Be concerned about the fate of polar bears by all means, but at least one citizen of the planet believes that solving environmental problems lies in our hands rather than our hearts.

When most of us carry a plastic bag all it is likely to contain are life's trifles, a takeaway meal perhaps or a few groceries. When Tang Beijia carries a similar bag what she bears in her hands are her concerns for the planet's very existence.

In fact Tang's bag will certainly not be made of plastic, but cloth, a kind of badge of honor to someone committed to minimal waste, a cause that she recommits to this weekend as China's first Zero Waste Day is held on Aug 18. Activities are being held across the country aiming to raise the consciousness about the need to reduce the use of disposable items.

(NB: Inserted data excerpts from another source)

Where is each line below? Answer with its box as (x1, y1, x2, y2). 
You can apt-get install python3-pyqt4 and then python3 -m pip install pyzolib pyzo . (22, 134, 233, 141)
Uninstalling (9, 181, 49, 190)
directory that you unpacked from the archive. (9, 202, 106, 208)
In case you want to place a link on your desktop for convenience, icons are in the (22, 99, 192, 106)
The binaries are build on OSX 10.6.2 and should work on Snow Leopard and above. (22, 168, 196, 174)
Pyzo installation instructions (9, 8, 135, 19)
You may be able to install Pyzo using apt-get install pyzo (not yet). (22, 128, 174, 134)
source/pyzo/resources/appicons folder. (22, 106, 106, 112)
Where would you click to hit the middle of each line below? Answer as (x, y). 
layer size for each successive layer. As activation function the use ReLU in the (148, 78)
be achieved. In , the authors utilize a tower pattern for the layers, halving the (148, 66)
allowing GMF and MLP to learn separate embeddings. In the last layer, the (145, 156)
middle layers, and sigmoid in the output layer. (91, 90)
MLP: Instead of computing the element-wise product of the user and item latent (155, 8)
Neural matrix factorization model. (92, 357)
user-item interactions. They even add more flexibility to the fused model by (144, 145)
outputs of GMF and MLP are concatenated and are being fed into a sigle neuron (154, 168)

Tang, 34, of Beijing, needs no convincing, being a veritable warrior for the cause. She says she avoids packages and reuses and recycles as many things as she can. She only buys dog food online and never orders takeaway food, she says. She goes to a market that allows her to have bottles she brings refilled with cooking oil and soy sauce, and she composts kitchen waste.

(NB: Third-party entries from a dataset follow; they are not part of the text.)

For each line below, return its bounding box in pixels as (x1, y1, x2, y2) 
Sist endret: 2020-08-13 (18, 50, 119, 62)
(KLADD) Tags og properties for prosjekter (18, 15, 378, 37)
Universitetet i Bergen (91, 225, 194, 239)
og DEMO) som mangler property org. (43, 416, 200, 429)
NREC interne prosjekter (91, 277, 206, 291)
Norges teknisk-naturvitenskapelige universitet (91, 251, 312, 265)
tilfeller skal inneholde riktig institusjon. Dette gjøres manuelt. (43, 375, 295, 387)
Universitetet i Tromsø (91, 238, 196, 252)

In addition to eschewing plastic bags in favor of cloth ones, she uses reusable lunch boxes, carefully packing dry and wet items, such as fruits, bread, tofu and steamed buns, separately.

However, she is keen to dispel the notion that in doing so she has signed up for a bleak life of self-denial.

"Many people have the idea that we environmentalists lead an ascetic life. I want to show that there is another possibility: you can live a green life in a fulfilling, pleasant way. I lead a simple life and am thus liberated from the bondage of material desire."

She became interested in the idea of zero waste two years ago, she says, when she read about Lauren Singer, a New Yorker who managed to put all the trash that she produced in four years in a small glass jar.